There were 1,872 housing units, of which 6.0% were vacant. The homeowner vacancy rate was 1.9% and the rental vacancy rate was 8.4%.

Racial composition as of the 2020 census
| Race | Number | Percent |
|---|---|---|
| White | 4,274 | 93.3% |
| Black or African American | 41 | 0.9% |
| American Indian and Alaska Native | 11 | 0.2% |
| Asian | 9 | 0.2% |
| Native Hawaiian and Other Pacific Islander | 8 | 0.2% |
| Some other race | 27 | 0.6% |
| Two or more races | 212 | 4.6% |
| Hispanic or Latino (of any race) | 110 | 2.4% |

===2000 census===

As of the 2000 census, there were 3,872 people, 1,414 households, and 1,063 families residing in the village.

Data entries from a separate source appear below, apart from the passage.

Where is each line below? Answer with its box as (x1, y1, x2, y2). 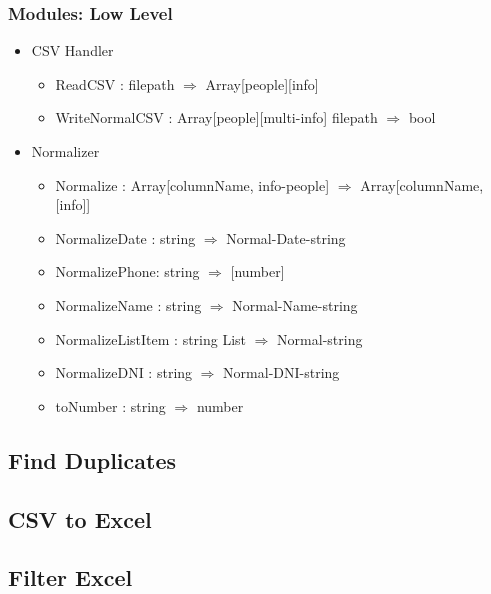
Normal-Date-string (226, 227, 346, 248)
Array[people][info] (205, 73, 319, 94)
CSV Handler (31, 40, 114, 61)
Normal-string (277, 328, 363, 349)
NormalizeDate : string (55, 227, 196, 248)
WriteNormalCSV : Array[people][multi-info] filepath (55, 107, 378, 128)
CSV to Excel (8, 503, 152, 534)
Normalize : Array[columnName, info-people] (55, 174, 330, 195)
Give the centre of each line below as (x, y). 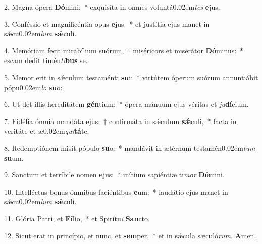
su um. (14, 158)
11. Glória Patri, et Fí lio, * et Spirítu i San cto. (77, 218)
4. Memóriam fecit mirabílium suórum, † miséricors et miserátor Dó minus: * (124, 50)
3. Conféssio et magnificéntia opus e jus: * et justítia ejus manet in (107, 23)
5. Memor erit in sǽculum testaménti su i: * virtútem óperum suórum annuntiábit (131, 77)
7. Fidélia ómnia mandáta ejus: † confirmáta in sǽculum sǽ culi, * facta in (120, 121)
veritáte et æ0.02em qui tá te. (47, 131)
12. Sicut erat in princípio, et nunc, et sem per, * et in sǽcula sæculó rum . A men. (130, 235)
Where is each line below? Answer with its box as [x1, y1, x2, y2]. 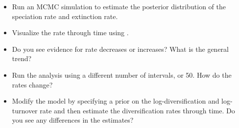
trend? [12, 53, 32, 64]
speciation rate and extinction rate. [12, 11, 118, 21]
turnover [12, 105, 38, 115]
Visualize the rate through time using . [12, 27, 129, 38]
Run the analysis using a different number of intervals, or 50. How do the [12, 69, 232, 80]
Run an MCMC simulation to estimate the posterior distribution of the [12, 1, 226, 11]
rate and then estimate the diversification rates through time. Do [40, 105, 235, 115]
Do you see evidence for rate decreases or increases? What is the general [12, 43, 229, 54]
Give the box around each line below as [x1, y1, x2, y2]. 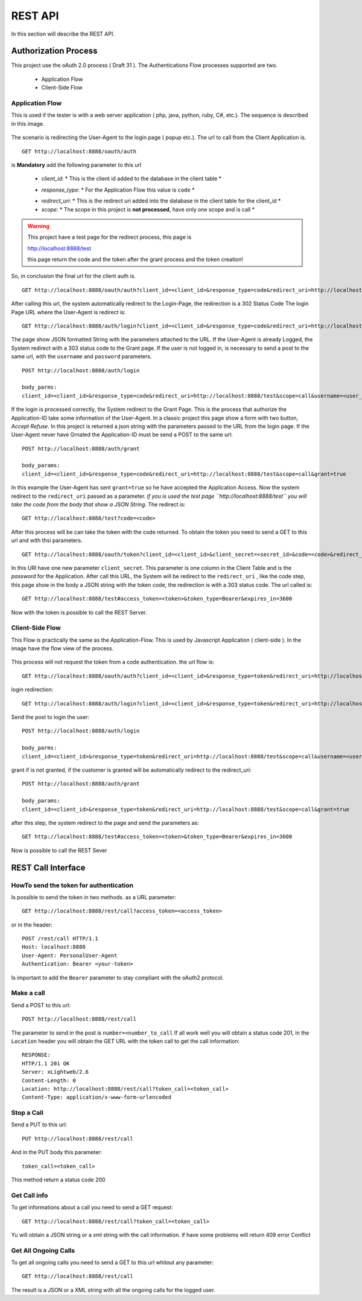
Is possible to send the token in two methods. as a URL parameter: [11, 893, 176, 900]
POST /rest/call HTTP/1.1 [22, 935, 99, 942]
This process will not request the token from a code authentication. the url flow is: [11, 659, 214, 666]
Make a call [11, 989, 45, 997]
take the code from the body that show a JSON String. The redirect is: [11, 501, 186, 508]
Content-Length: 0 [22, 1077, 77, 1084]
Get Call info [11, 1191, 48, 1199]
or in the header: [11, 921, 52, 928]
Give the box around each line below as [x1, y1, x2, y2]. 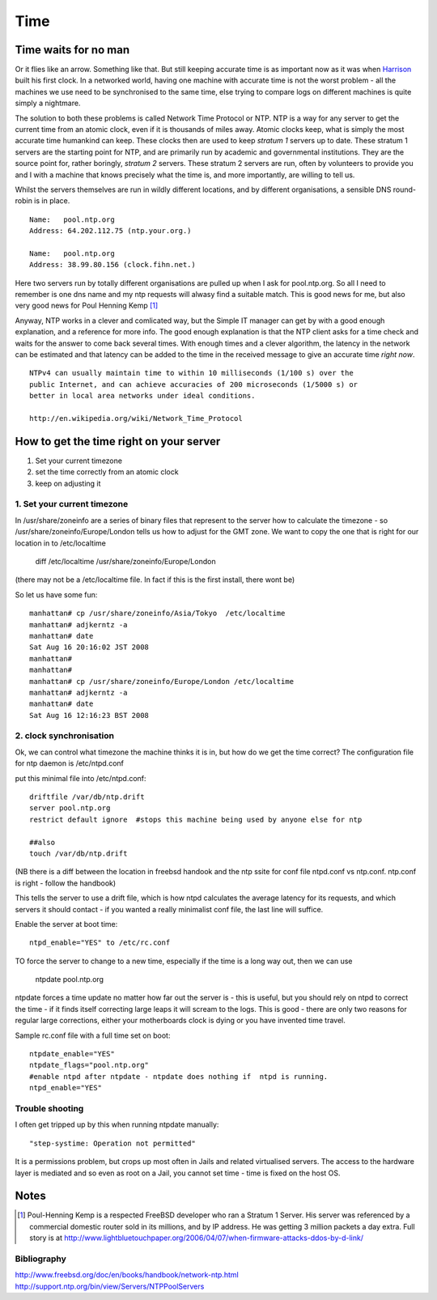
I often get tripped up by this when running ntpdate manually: [15, 1119, 219, 1129]
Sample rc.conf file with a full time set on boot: [15, 1030, 171, 1040]
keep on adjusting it [35, 478, 101, 488]
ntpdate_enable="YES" [29, 1049, 115, 1059]
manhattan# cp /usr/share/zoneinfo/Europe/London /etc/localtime [29, 677, 295, 686]
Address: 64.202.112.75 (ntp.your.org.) [29, 227, 192, 236]
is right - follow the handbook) [15, 878, 117, 888]
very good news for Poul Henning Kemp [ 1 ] [15, 300, 159, 311]
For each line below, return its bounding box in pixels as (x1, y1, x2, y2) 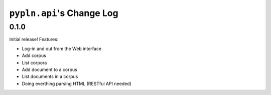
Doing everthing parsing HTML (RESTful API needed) (22, 80, 131, 86)
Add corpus (22, 52, 46, 58)
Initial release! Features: (9, 36, 59, 42)
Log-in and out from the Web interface (22, 45, 102, 51)
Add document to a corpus (22, 66, 77, 72)
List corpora (22, 59, 47, 65)
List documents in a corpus (22, 73, 78, 79)
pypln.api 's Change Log (9, 7, 118, 18)
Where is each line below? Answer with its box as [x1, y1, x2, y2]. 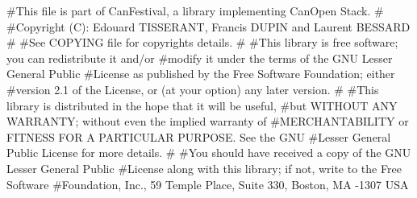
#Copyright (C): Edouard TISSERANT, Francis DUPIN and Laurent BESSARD [6, 18, 411, 35]
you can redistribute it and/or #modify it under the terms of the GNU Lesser [6, 49, 393, 66]
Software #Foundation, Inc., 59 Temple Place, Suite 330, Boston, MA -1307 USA [6, 175, 409, 192]
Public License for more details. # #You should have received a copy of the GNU [6, 144, 411, 161]
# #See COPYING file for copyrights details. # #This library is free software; [6, 34, 398, 51]
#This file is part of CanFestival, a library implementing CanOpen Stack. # [6, 2, 384, 19]
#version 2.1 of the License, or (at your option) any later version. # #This [6, 80, 379, 97]
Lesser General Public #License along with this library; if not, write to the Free [6, 159, 402, 176]
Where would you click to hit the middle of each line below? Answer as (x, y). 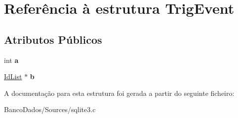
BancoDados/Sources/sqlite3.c (50, 109)
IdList (13, 76)
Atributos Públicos (53, 39)
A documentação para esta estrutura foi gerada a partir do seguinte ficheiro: (119, 93)
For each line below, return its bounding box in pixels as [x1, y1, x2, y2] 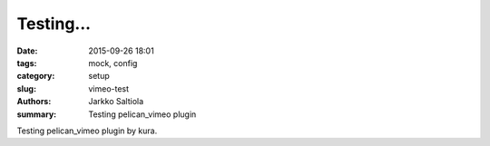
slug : [16, 83, 36, 94]
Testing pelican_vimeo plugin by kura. [16, 125, 158, 136]
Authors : [16, 96, 52, 107]
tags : [16, 57, 37, 68]
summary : [16, 109, 57, 120]
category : [16, 71, 55, 82]
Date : [16, 45, 38, 56]
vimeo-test [88, 83, 130, 94]

The population density was 1,215.1 PD/sqmi. There were 1,485 housing units at an average density of 466.0 /sqmi. The racial makeup of the village was 98.55% White, 0.15% African American, 0.28% Native American, 0.21% Asian, 0.10% Pacific Islander, 0.21% from other races, and 0.49% from two or more races. Hispanic or Latino of any race were 1.11% of the population.

Of households, 39.2% had children under the age of 18 living with them, 60.1% were married couples living together, 11.7% had a female householder with no husband present, and 24.8% were non-families. 21.9% of all households were made up of individuals, and 10.5% had someone living alone who was 65 years of age or older. The average household size was 2.65 and the average family size was 3.08.

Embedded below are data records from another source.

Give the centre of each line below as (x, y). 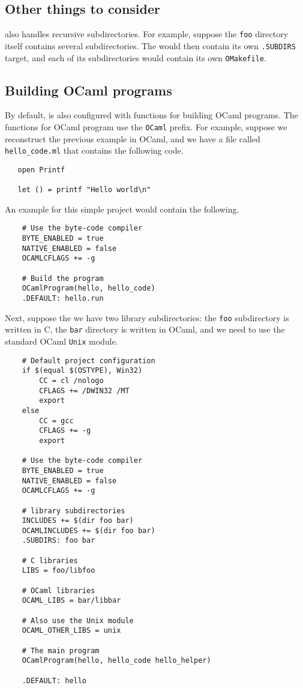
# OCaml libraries (58, 590)
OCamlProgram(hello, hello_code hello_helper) (116, 661)
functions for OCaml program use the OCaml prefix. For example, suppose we (146, 126)
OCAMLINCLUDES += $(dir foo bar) (88, 530)
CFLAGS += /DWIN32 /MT (84, 391)
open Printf (41, 170)
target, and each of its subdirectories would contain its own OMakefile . (136, 57)
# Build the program (63, 278)
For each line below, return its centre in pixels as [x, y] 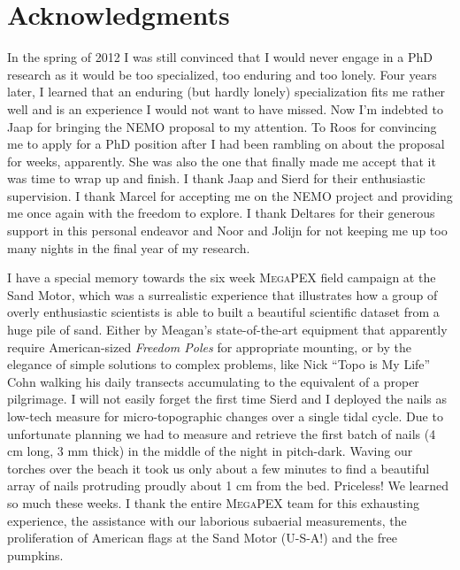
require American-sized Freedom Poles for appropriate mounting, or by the [209, 347]
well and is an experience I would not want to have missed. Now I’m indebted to [225, 108]
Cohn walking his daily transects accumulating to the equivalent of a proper [213, 381]
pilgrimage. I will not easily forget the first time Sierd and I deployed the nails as [227, 399]
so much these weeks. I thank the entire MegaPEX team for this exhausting [213, 502]
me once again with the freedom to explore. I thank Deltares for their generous [221, 213]
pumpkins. [35, 555]
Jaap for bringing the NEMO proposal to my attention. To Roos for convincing [222, 126]
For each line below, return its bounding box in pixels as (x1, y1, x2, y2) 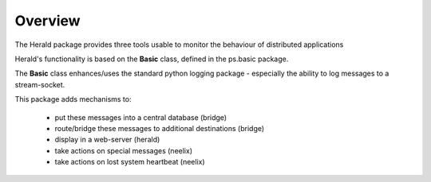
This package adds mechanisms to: (14, 95, 132, 104)
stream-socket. (14, 79, 65, 89)
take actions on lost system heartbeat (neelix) (54, 157, 205, 167)
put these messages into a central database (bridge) (54, 112, 227, 122)
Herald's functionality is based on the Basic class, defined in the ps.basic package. (14, 54, 289, 64)
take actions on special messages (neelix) (54, 145, 193, 155)
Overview (14, 12, 81, 29)
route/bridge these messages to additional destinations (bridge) (54, 123, 265, 133)
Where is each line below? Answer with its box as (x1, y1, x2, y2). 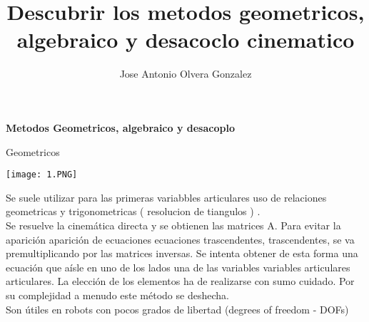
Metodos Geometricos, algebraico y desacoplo (6, 120, 235, 135)
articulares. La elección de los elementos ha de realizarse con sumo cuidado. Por (6, 274, 355, 289)
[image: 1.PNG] (6, 170, 78, 180)
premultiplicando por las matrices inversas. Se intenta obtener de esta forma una (6, 246, 358, 261)
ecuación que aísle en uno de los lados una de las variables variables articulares (6, 259, 350, 274)
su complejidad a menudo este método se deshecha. (6, 287, 229, 302)
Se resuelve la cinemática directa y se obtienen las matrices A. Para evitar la (6, 217, 341, 232)
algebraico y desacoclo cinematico (16, 25, 355, 54)
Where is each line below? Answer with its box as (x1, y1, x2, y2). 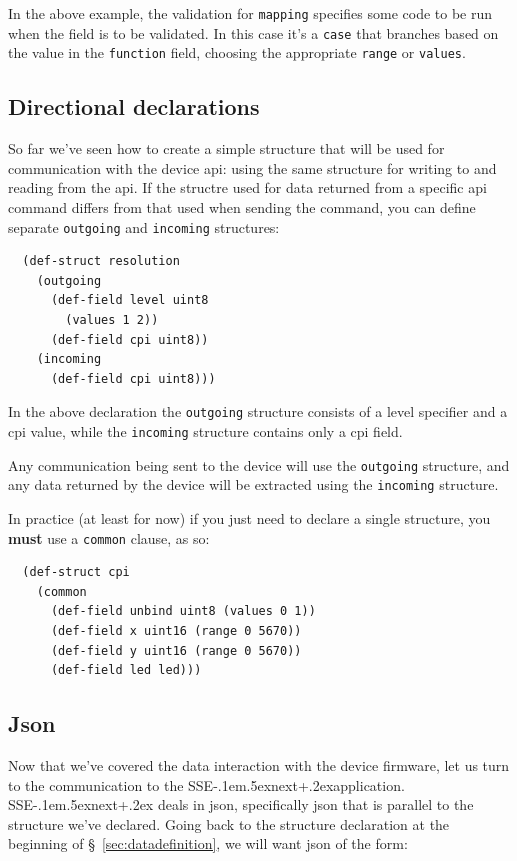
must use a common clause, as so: (8, 527, 210, 548)
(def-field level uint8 (50, 293, 209, 308)
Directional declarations (8, 91, 260, 122)
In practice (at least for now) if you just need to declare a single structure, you (8, 507, 491, 528)
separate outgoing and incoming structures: (8, 216, 280, 237)
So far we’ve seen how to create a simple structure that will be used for (8, 138, 445, 159)
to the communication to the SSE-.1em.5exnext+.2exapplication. (8, 774, 405, 795)
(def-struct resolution (22, 254, 180, 269)

In the village, the population was spread out, with 27.1% under the age of 18, 6.9% from 18 to 24, 29.3% from 25 to 44 22.0% from 45 to 64, and 14.6% who were 65 years of age or older. The median age was 38 years. For every 100 females, there were 91.9 males. For every 100 females age 18 and over, there were 86.7 males.

The median income for a household in the village was $51,434 and the median income for a family was $57,632. Males had a median income of $37,857 versus $27,929 for females. The per capita income for the village was $19,851. About 6.1% of families and 5.7% of the population were below the poverty line, including 7.8% of those under age 18 and 3.9% of those age 65 or over.
==Education==
- Freeburg Elementary School
- Freeburg Community High School
- St. Joseph Catholic School
- Public library

==Notable people==

- Danny Cox, former pitcher for the St. Louis Cardinals
- Dutch Hoffman, outfielder for the Chicago White Sox

==In film==
Jeanies, a now-demolished cafe on the northern outskirts of the town, was used for the filming of In the Heat of the Night.